##### Data shown

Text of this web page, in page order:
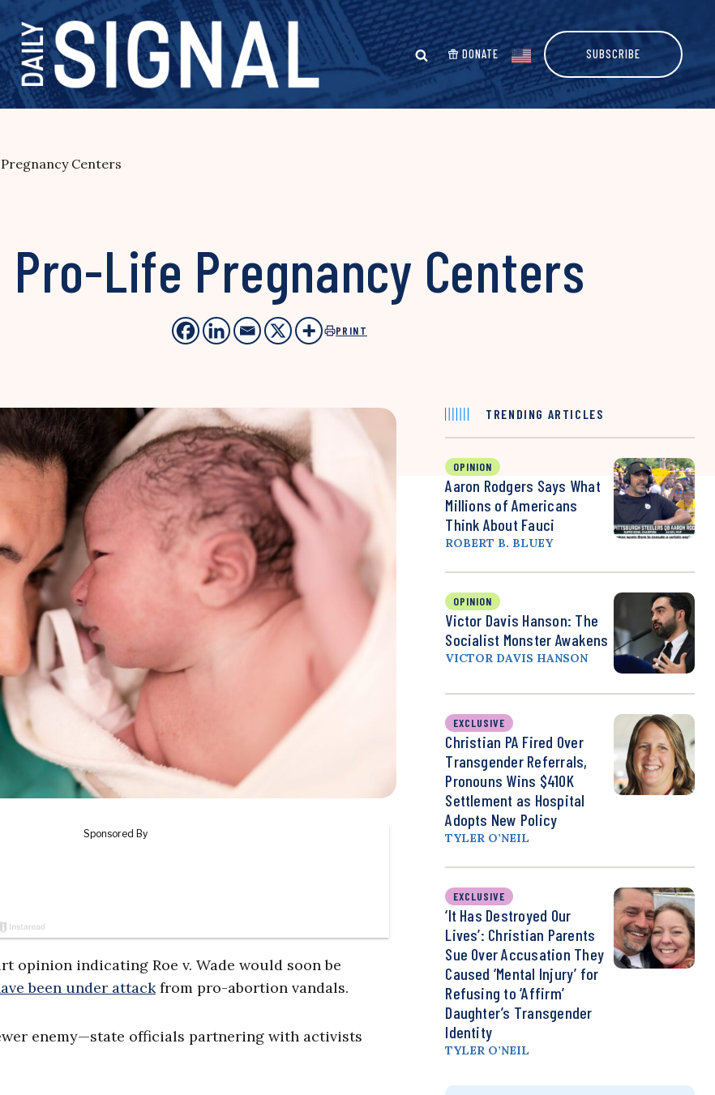
DONATE SUBSCRIBE
Centers
Pro-Life Pregnancy Centers
PRINT
opinion indicating Roe v. Wade would soon be
been under attackfrom pro-abortion vandals.
enemy—state officials partnering with activists
TRENDING ARTICLES
OPINION
Aaron Rodgers Says What
Millions of Americans
Think About Fauci
ROBERT B. BLUEY
OPINION
Victor Davis Hanson: The
Socialist Monster Awakens
VICTOR DAVIS HANSON
EXCLUSIVE
Christian PA Fired Over
Transgender Referrals,
Pronouns Wins $410K
Settlement as Hospital
Adopts New Policy
TYLER O’NEIL
EXCLUSIVE
‘It Has Destroyed Our
Lives’: Christian Parents
Sue Over Accusation They
Caused ‘Mental Injury’ for
Refusing to ‘Affirm’
Daughter’s Transgender
Identity
TYLER O’NEIL

##########

▶ Your instructions: Each record must be repeated verbatim, and no picture may appear in the copy.

▶ Answer section:
Text of this web page, in page order:
DONATE SUBSCRIBE
Centers
Pro-Life Pregnancy Centers
PRINT
opinion indicating Roe v. Wade would soon be
been under attackfrom pro-abortion vandals.
enemy—state officials partnering with activists
TRENDING ARTICLES
OPINION
Aaron Rodgers Says What
Millions of Americans
Think About Fauci
ROBERT B. BLUEY
OPINION
Victor Davis Hanson: The
Socialist Monster Awakens
VICTOR DAVIS HANSON
EXCLUSIVE
Christian PA Fired Over
Transgender Referrals,
Pronouns Wins $410K
Settlement as Hospital
Adopts New Policy
TYLER O’NEIL
EXCLUSIVE
‘It Has Destroyed Our
Lives’: Christian Parents
Sue Over Accusation They
Caused ‘Mental Injury’ for
Refusing to ‘Affirm’
Daughter’s Transgender
Identity
TYLER O’NEIL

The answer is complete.